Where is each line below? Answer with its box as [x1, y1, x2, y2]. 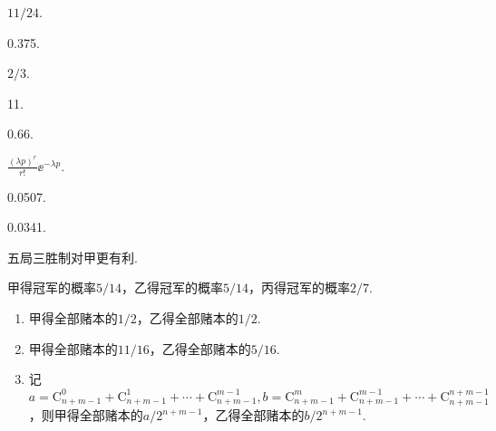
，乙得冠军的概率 [122, 278, 223, 297]
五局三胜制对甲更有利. [7, 247, 138, 266]
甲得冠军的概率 [7, 278, 96, 297]
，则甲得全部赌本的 [28, 406, 143, 425]
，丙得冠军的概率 [248, 278, 350, 297]
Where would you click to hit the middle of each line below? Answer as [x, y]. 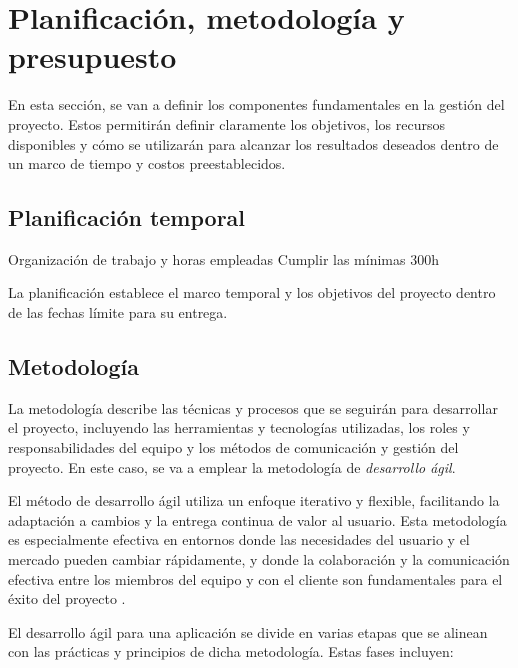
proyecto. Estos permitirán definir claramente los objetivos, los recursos [226, 123]
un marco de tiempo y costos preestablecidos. [147, 163]
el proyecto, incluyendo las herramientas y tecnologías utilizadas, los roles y [239, 427]
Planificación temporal [127, 217]
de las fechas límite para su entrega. [118, 312]
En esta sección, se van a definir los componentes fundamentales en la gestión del [256, 104]
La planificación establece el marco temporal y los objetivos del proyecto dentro [252, 292]
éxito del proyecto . [67, 598]
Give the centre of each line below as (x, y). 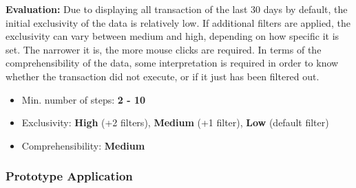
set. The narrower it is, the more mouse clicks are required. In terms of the (164, 49)
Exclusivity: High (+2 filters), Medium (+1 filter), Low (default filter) (175, 122)
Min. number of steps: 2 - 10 (84, 99)
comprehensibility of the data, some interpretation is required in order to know (172, 63)
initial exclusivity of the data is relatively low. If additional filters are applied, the (178, 22)
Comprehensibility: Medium (83, 145)
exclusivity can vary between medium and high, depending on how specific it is (172, 36)
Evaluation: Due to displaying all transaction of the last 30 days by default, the (177, 9)
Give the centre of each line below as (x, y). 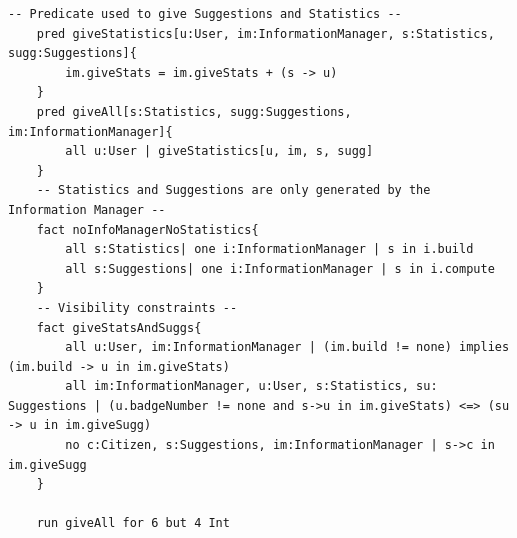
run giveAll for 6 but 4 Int (133, 523)
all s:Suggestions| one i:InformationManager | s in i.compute (280, 268)
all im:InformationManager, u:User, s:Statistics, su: (251, 386)
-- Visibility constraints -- (137, 307)
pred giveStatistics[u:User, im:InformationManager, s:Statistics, (265, 33)
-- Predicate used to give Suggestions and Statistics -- (205, 14)
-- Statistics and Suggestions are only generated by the (233, 190)
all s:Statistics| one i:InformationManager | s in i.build (269, 249)
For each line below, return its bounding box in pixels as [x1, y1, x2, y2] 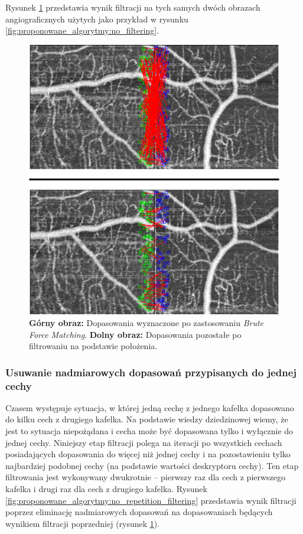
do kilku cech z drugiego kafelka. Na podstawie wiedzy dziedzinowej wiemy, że [5, 413, 288, 425]
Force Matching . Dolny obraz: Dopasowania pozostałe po [29, 328, 242, 340]
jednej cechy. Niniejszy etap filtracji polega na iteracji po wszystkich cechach [5, 436, 282, 448]
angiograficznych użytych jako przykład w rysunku [5, 12, 188, 25]
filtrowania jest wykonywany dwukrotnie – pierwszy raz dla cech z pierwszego [5, 471, 286, 483]
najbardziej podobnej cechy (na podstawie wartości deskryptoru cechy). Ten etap [5, 459, 299, 471]
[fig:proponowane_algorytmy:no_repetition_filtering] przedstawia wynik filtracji [5, 494, 297, 506]
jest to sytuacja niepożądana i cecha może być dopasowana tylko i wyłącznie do [5, 425, 294, 437]
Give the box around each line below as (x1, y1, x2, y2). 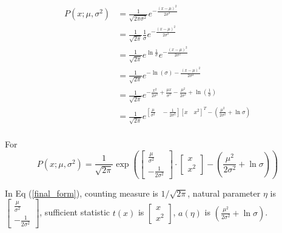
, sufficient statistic (39, 206, 110, 218)
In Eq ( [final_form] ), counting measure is (5, 186, 158, 199)
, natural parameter (187, 186, 261, 199)
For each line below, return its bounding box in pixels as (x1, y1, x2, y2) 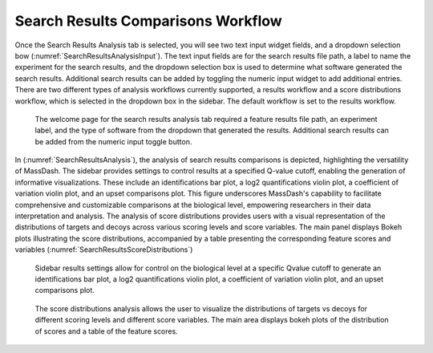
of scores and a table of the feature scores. (34, 326, 178, 336)
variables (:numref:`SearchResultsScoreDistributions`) (14, 245, 193, 254)
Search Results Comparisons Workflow (14, 12, 282, 30)
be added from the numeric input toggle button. (34, 136, 192, 146)
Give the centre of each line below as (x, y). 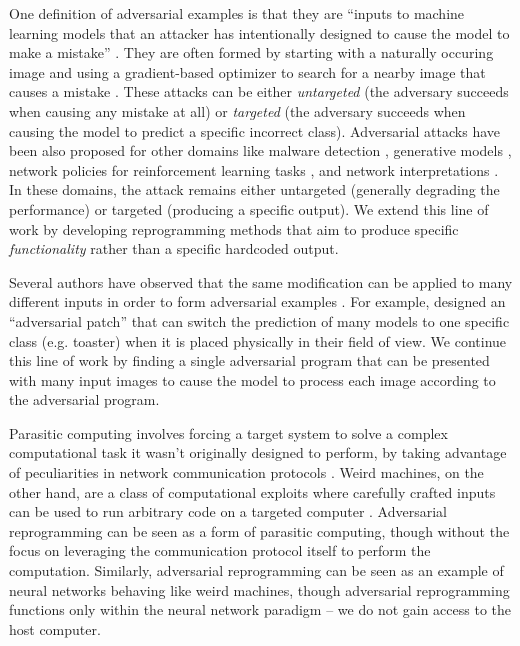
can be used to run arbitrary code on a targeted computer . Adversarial (228, 511)
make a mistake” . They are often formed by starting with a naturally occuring (251, 52)
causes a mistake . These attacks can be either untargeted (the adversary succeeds (259, 91)
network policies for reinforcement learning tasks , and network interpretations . (254, 169)
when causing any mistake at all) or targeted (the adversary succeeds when (237, 110)
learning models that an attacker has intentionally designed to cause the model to (259, 32)
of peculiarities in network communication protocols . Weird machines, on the (246, 472)
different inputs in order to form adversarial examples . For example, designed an (257, 301)
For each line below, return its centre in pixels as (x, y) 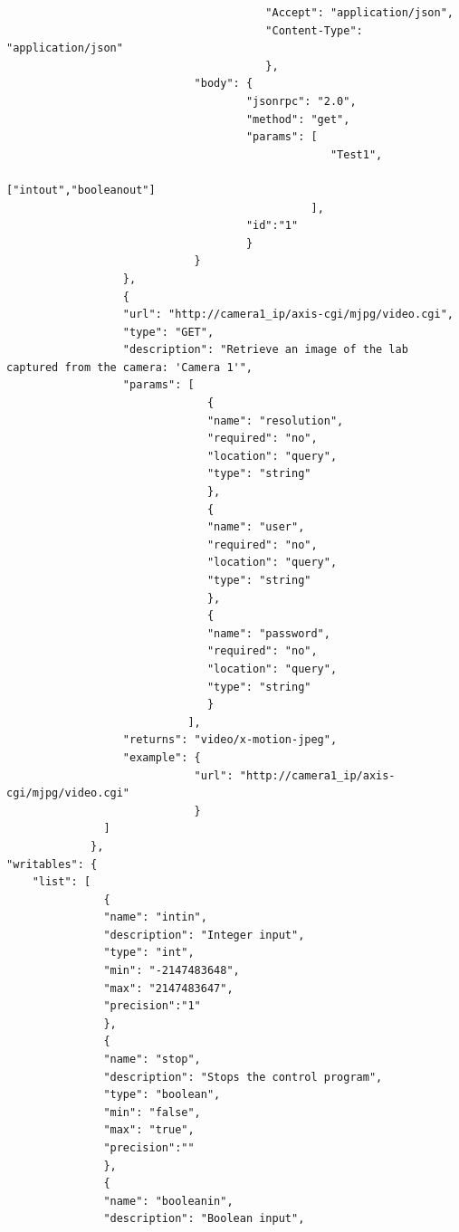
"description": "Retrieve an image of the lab (265, 350)
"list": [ (62, 882)
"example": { (162, 757)
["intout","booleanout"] (81, 190)
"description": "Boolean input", (204, 1219)
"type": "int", (149, 953)
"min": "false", (152, 1112)
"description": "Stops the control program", (243, 1077)
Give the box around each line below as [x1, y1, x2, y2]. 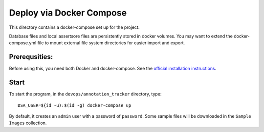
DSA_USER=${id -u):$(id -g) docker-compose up [18, 102, 132, 108]
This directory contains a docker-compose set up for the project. [9, 24, 140, 30]
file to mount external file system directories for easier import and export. [37, 40, 185, 46]
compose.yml [9, 40, 37, 46]
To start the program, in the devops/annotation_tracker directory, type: [9, 91, 162, 97]
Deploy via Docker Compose [9, 7, 127, 18]
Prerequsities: [9, 53, 53, 61]
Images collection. [9, 120, 47, 126]
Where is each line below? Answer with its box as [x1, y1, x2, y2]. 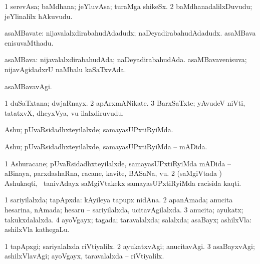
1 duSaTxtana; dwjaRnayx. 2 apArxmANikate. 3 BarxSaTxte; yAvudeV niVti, [5, 98, 245, 108]
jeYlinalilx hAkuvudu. [5, 11, 73, 21]
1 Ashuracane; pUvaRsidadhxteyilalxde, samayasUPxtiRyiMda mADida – [5, 158, 231, 168]
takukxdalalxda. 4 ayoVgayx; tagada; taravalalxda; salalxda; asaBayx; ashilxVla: [5, 214, 251, 224]
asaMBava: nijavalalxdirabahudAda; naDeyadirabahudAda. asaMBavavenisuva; [5, 54, 247, 65]
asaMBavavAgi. [5, 81, 52, 91]
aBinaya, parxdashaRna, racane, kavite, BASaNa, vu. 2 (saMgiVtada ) [5, 168, 222, 178]
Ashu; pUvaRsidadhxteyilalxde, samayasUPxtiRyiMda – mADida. [5, 141, 207, 151]
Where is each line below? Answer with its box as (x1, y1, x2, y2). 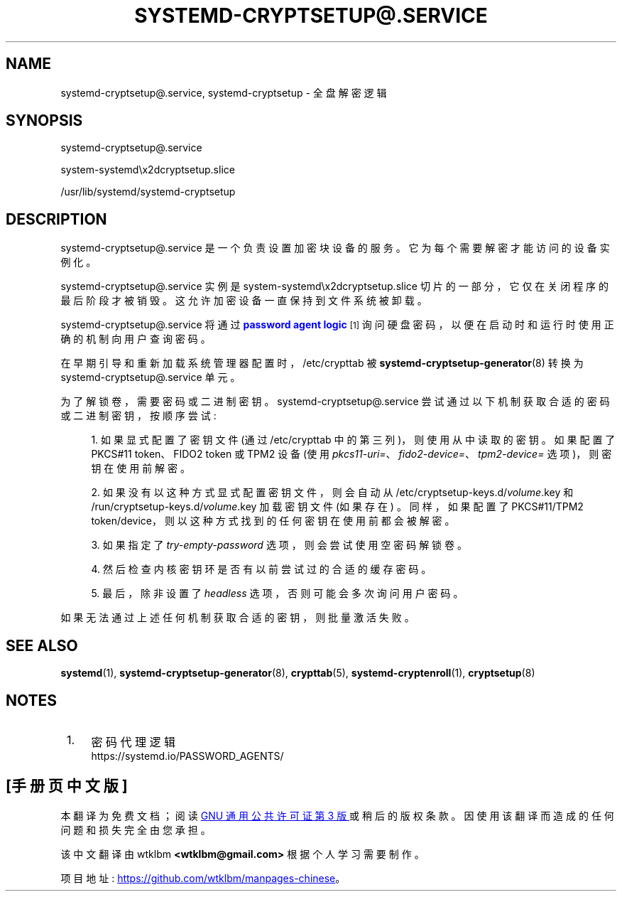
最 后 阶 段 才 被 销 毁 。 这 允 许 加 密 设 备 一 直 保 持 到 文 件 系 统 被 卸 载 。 (60, 294, 427, 307)
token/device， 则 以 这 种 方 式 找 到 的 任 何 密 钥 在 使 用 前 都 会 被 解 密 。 (91, 515, 455, 527)
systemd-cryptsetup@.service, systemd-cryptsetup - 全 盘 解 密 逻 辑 (60, 86, 387, 99)
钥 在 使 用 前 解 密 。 (91, 462, 190, 475)
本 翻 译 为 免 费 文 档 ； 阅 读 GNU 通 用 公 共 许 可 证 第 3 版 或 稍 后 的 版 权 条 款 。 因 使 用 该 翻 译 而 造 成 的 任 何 (60, 809, 614, 822)
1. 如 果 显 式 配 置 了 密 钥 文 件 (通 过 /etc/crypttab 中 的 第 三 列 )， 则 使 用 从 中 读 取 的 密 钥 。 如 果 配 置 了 (91, 434, 616, 446)
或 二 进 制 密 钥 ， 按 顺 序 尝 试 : (60, 409, 217, 422)
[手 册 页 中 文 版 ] (6, 777, 128, 795)
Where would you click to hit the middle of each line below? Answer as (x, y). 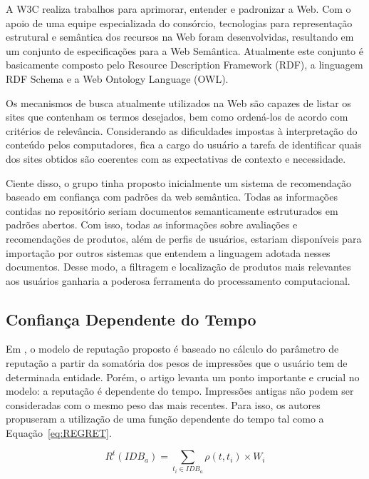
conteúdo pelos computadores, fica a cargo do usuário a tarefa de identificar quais (184, 145)
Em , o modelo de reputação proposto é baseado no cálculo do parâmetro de (172, 349)
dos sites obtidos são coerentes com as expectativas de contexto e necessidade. (176, 158)
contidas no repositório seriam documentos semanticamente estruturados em (172, 210)
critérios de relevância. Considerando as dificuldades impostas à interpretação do (182, 130)
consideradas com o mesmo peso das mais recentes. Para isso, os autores (163, 404)
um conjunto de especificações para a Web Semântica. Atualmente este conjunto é (184, 50)
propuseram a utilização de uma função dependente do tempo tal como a (165, 419)
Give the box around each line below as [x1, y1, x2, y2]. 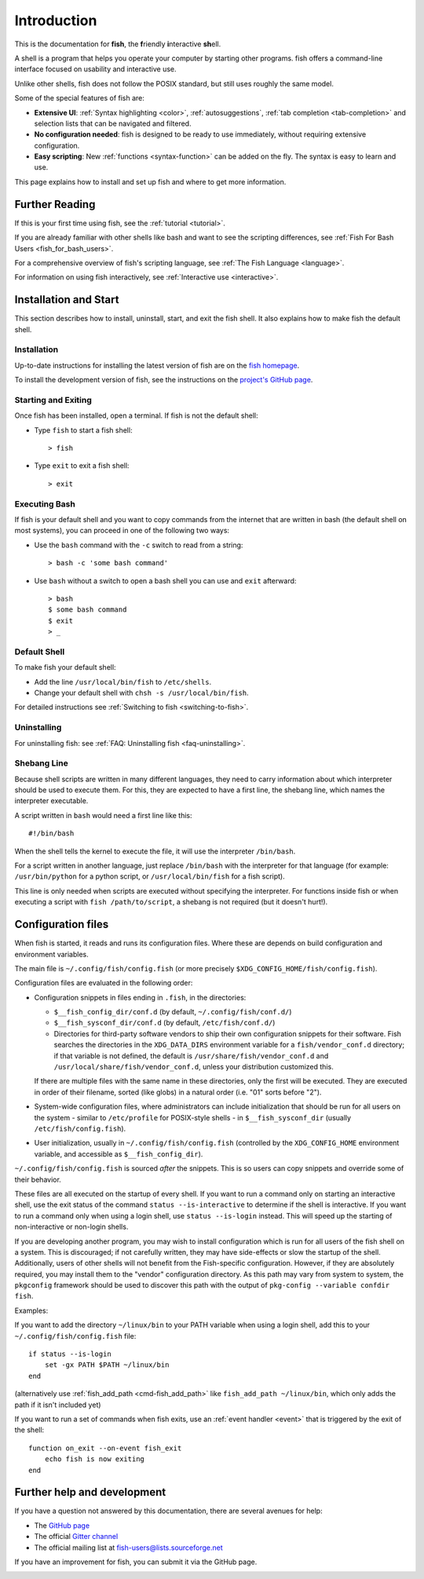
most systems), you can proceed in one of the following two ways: [14, 526, 230, 535]
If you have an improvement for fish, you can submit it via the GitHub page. [14, 1557, 258, 1566]
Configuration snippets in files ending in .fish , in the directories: [34, 992, 247, 1002]
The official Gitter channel [34, 1532, 119, 1541]
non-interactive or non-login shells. [14, 1222, 129, 1232]
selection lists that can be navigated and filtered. [34, 119, 192, 128]
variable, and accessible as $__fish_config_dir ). [34, 1149, 203, 1158]
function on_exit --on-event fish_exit [28, 1443, 182, 1453]
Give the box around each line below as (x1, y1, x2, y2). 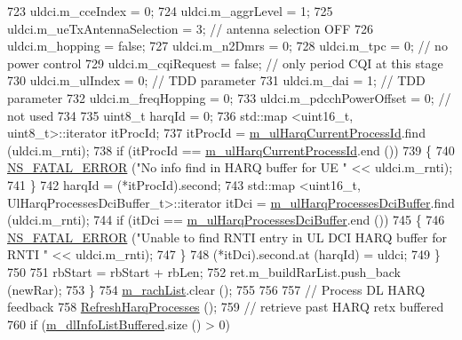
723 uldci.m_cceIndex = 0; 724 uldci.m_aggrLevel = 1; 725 (7, 2, 333, 20)
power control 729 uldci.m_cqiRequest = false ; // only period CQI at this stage (7, 53, 443, 72)
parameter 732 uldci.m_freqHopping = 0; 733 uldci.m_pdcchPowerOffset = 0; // (7, 88, 451, 107)
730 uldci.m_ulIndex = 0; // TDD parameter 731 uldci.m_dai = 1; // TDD (7, 71, 426, 90)
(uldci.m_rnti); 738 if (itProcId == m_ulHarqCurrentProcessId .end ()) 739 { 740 (7, 140, 455, 159)
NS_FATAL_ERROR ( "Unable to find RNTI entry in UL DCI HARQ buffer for (7, 227, 447, 246)
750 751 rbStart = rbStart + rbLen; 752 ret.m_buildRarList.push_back (7, 262, 401, 281)
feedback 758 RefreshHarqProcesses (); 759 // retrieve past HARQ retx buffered (7, 297, 444, 316)

============

# [EXERCISE BRIEF]
Out of the preceding entries, pull each line that contains the word "default".

# [WRITTEN SOLUTION]
Exclusivity: High (+2 filters), Medium (+1 filter), Low (default filter) (175, 122)
Evaluation: Due to displaying all transaction of the last 30 days by default, the (177, 9)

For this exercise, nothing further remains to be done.